A few years ago in Addis Ababa, at the UN’s Third Conference on Financing for Development, the world came together to chart the course of development finance for a generation. Nations agreed on a set of 17 Sustainable Development Goals to eradicate extreme poverty and address social inequalities by 2030.
The Addis conference sharpened global focus not only on the highest-priority development needs, but also on the challenging new funding targets to meet these needs, thought to be some
$4 trillion annually across sectors such as infrastructure, climate, food, education, and health.
Closing this enormous funding gap will take a host of measures, not least of which is an emerging funding trend called “blended finance” – essentially a combination of public, private and not-for-profit funds for development. And while blended finance promises to deliver far-reaching benefits for sustainable development, the path forward for stakeholders – public and private – is anything but clear.
Consider some hard numbers. Official development assistance hovers around $130 billion annually; add another $100 billion from multilateral development banks, $45 billion from not-for-profits and similar sources, and a further $1.1 trillion from private flows and you reach nearly $1.5 in annual funding for development.
As substantial as these numbers are, they still fall short by $2.5 trillion annually.
And while blended finance is not a panacea – local measures like improved tax collection and reduced subsidies must be pursued – it holds tremendous promise to significantly close this funding gap. Put simply, public funds must be deployed more creatively, so that substantially more private funds can be mobilized – a veritable alchemy of development finance.
The question is, how?
Development Finance’s Philosopher Stone
Medieval alchemists pursued the mythical philosopher’s stone as a catalyst to transform lead into gold. Today’s practitioners of blended finance seek catalytic approaches – admixtures of public and private funding – seemingly as elusive and daunting.

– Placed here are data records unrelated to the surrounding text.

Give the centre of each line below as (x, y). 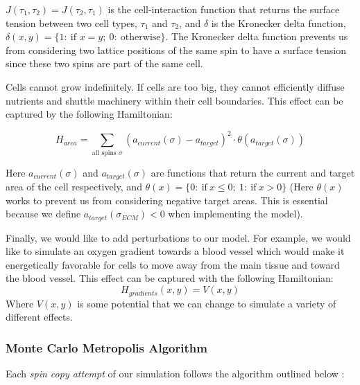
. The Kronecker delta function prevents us (257, 36)
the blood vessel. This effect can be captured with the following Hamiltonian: (170, 278)
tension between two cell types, (71, 23)
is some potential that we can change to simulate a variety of (207, 303)
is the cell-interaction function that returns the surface (224, 9)
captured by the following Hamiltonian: (89, 114)
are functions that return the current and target (253, 172)
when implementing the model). (235, 214)

The challenge lies in the diverse natures of key market players, and the complex financial structuring often required. Development agencies bring their strong culture of poverty alleviation and impact measurement, not-for-profits deliver creative approaches and on-the-ground networks, and private funders bring deep pockets and risk appetite. All players are skilled, in the own way, at deploying funds to produce results; however, each comes from a different angle and with their own language and motivations. The notion of a “closed end master fund” might seem foreign to a development agency officer, while the criteria for deeming government funding as “official development assistance” could be inscrutable to a private fund manager.
As a result, many blended finance initiatives start with the right players and the best intentions, but stumble and fail shortly thereafter. Despite everyone bringing a crucial piece of the puzzle to the table, they can’t make the pieces fit into an overall picture. Important opportunities are lost, and valuable relationships break down.
So how best to pursue opportunities and overcome challenges? Although the blended finance space is still in its infancy, some keys to success are quickly emerging. Understanding and capitalizing on these keys will separate the winners from the losers.
Adept and Adapt
At Crystalus, we have worked tireless with blended finance practitioners over the past decade, long before the term was coined. We have advised on over $4 billion in multilateral and public-private development finance initiatives around the world. And we have worked with all key players – government agencies, multilateral institutions, not-for-profits, and private fund managers. We understand how each side thinks and what unlocks their participation.
And while myriad blended finance ideas abound, success rests on two key principles – adept and adapt.
Why adept? Since governments have finite resources to catalyze as much private engagement as possible, they want to find the most skilled and proficient private and not-for-profit partners to work with and fund. More the just being able to raise and deploy capital, potential partners must demonstrate development credentials, international networks, and local-market capacity.
Why adapt? Like any early-stage market – think dot-com in the late 1990s – blended finance initiatives have been lumpy, with different approaches leading to various degrees of success or failure. Like today’s Google or Amazon, successful blended finance players won’t be built easily or quickly; rather, they will need a combination of patience, vision, nimbleness, and non-linear thinking. Those with a longer-term end game, and an ability to roll with the punches, will excel.
Importantly, there is a need for the various parties to be on the same page, often involving facilitated discussions, as well as integrating traditional development funding techniques with complex structured finance in a sound and effective manner.
And just like the early alchemists were the pioneers for modern-day chemistry and medicine, the current pioneers of blended finance will usher in an exciting new era of development, with the power to transform millions of lives.